Octavio Luiz Motta Ferraz

Health and Human Rights 11/2

Published December 2009

 

Le plus grand mal est déjà fait, quand on a des pauvres à défendre et des riches à contenir. C’est sur la médiocrité seule que s’exerce toute la force des lois; elles sont également impuissantes contre les trésors du riche et contre la misère du pauvre; le premier les élude, le second leur échappe; l’un brise la toile, et l’au­tre passe au travers. 

­ —  Jean-Jacques Rousseau1

 

Courts are, at the end of the day, never an instrument of total societal revolution . . . never a substitute for direct political action.

­ —  Upendra Baxi2

Abstract

This article analyzes the recent and growing phenomenon of right-to-health litigation in Brazil from the perspective of health equity. It argues that the prevailing model of litigation is likely worsening the country’s already pronounced health inequities. The model is characterized by a prevalence of individualized claims demanding curative medical treatment (most often drugs) and by a high success rate for the litigant. Both elements are largely a consequence of the way Brazilian judges have interpreted the scope of the right to health recognized in Article 6 and Article 196 of the Brazilian constitution, that is, as an entitlement of individuals to the satisfaction of all their health needs with the most advanced treatment available, irrespective of its costs. Given that resources are always scarce in relation to the health needs of the population as a whole, this interpretation can only be sustained at the expense of universality, that is, so long as only a part of the population is granted this unlimited right at any given time.
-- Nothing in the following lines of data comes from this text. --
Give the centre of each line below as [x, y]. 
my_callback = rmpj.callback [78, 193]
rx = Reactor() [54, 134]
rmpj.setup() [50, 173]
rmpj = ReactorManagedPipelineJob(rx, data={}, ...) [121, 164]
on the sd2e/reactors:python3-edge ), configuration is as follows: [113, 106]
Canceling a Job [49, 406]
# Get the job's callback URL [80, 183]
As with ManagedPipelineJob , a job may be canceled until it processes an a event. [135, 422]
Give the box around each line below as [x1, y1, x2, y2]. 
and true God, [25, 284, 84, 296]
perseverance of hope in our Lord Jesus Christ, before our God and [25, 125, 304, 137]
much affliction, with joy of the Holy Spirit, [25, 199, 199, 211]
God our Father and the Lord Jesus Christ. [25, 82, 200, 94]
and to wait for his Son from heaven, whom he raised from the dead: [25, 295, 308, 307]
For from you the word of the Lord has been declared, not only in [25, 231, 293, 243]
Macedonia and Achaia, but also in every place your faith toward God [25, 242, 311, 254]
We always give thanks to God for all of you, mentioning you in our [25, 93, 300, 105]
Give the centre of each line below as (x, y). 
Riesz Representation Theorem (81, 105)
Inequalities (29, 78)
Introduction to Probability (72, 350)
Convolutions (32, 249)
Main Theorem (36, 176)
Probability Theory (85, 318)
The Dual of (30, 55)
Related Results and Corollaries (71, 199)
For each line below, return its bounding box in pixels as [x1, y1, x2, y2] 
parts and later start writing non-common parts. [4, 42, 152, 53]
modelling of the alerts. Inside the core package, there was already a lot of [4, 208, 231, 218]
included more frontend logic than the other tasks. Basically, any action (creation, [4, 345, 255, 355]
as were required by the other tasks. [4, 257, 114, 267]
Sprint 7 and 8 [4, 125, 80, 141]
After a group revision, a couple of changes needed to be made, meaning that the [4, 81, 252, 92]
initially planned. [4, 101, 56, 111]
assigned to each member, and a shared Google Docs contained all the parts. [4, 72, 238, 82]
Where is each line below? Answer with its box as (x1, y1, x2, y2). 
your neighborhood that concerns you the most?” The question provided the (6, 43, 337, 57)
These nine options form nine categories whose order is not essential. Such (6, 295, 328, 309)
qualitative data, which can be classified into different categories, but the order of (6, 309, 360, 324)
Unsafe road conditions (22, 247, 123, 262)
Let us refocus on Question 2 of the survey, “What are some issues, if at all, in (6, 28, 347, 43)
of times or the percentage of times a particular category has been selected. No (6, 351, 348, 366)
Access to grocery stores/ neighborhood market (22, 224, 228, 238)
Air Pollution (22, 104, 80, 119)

The individuals and (less often) groups who manage to access the judiciary and realize this right are therefore privileged over the rest of the population. This is potentially detrimental to health equity because the criterion for privileging litigants over the rest of the population is not based on any conception of need or justice but purely on their ability to access the judiciary, something that only a minority of citizens possess. This paper examines studies that are beginning to confirm that a majority of right-to-health litigants come from social groups that are already considerably advantaged in terms of all socioeconomic indicators, including health conditions. It is a plausible assumption that the model of right-to-health litigation currently prevalent in Brazil is likely worsening health inequities.